Farmers’ markets are fun, friendly places to buy produce at its freshest
By Vicki Meade
Article in the Summer 1997 issue of Annapolis Quarterly
Excerpt
The blush of ripe tomatoes, the vibrant green of snap beans, yellow-gold squash, and red raspberries—farmers’ markets are so colorful they’re part rainbow.
They smell good, too. Close your eyes and inhale the essence of melons, peaches, basil, mint, chives, and maybe fresh-baked blueberry pie or cinnamon buns. Bite into a peach and it explodes with flavor.
That farmers’ markets cheer the senses is reason enough to seek them out, not to mention the freshness of the produce and the reasonable prices. And then there are the vendors.

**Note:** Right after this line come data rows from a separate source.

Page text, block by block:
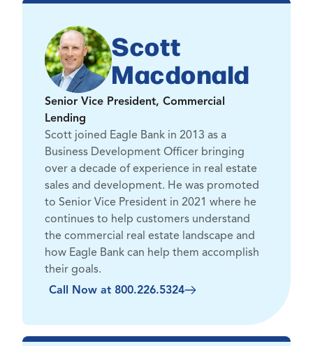
Scott
Macdonald
Senior Vice President, Commercial
Lending
Scott joined Eagle Bank in 2013 as a
Business Development Officer bringing
over a decade of experience in real estate
sales and development. He was promoted
to Senior Vice President in 2021 where he
continues to help customers understand
the commercial real estate landscape and
how Eagle Bank can help them accomplish
their goals.
Call Now at 800.226.5324
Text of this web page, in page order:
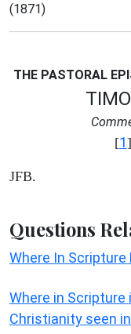
(1871)
THE PASTORAL
[1
JFB.
Questions
Where In
Where in
Christianity seen
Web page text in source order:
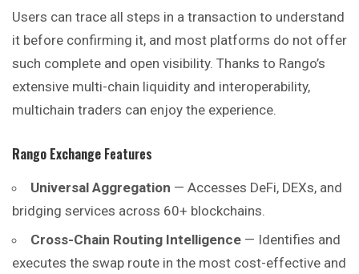
Users can trace all steps in a transaction to understand
it before confirming it, and most platforms do not offer
such complete and open visibility. Thanks to Rango’s
extensive multi-chain liquidity and interoperability,
multichain traders can enjoy the experience.
Rango Exchange Features
Universal Aggregation — Accesses DeFi, DEXs, and
bridging services across 60+ blockchains.
Cross-Chain Routing Intelligence — Identifies and
executes the swap route in the most cost-effective and
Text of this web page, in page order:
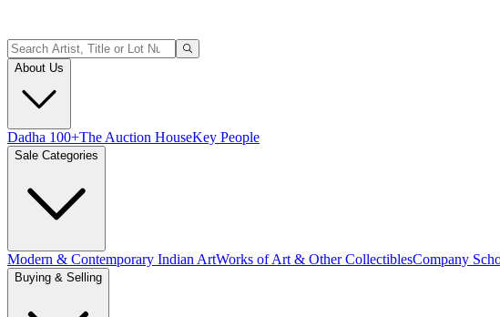
About Us
Dadha 100+The Auction HouseKey People
Sale Categories
Modern & Contemporary Indian ArtWorks of Art & Other CollectiblesCompany
Buying & Selling
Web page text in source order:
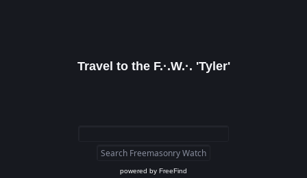
Travel to the F.·.W.·. 'Tyler'
powered by FreeFind
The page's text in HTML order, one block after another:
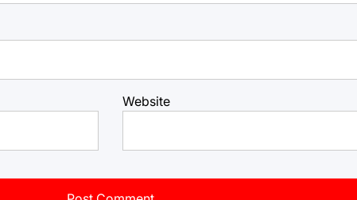
Website
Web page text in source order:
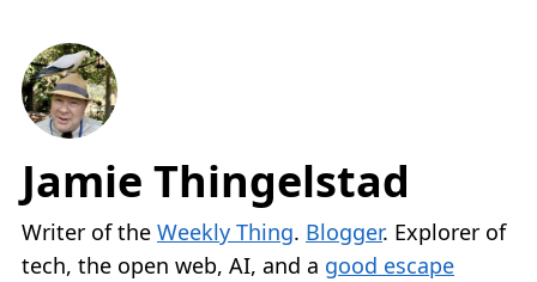
Jamie Thingelstad
Writer of the Weekly Thing. Blogger. Explorer of
tech, the open web, AI, and a good escape
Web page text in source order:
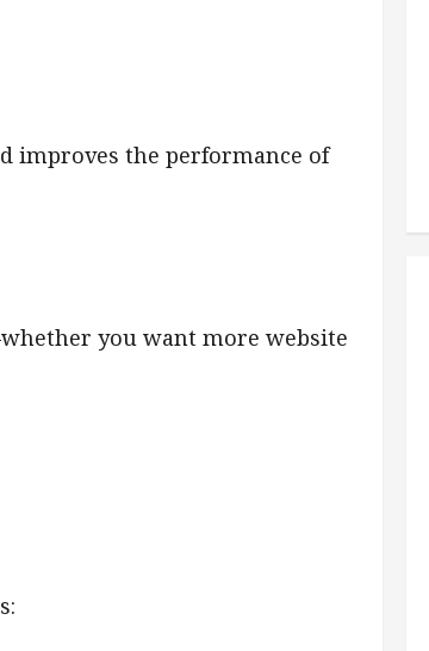
improves the performance of
you want more website
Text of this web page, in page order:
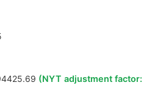
(NYT adjustment factor:
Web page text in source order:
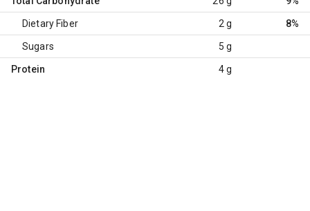
Dietary Fiber 2 g 8%
Sugars 5 g
Protein 4 g
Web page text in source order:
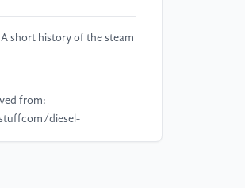
short history of the steam
from:
diesel-

At the farmers’ market in Berlin, a few miles from Ocean City, Judy Ashton sells bedding plants, perennials, and herbs she raises In her yard on Main Street. She has a hearty laugh and loves to kid around, but she’s serious about what she grows. “I’d rather spend a half hour explaining to someone how to plant something, where to put it, how to take care of it, than have them walk away not knowing. I work real hard to grow my things. I don’t want them to die a week after I sell them.”
Jim Bennett grows 14 varieties of peaches on Delaware farmland his family has owned since 1867, and sells them at four Maryland farmers’ markets. Even as he tells you about the travails of cultivating fruit — like the two years all the blossoms froze and dropped off, resulting in the loss of his whole crop—he’s emphasizing his pride in his product. “We stand behind our peaches. If somebody buys some and doesn’t like them, we’ll replace them.”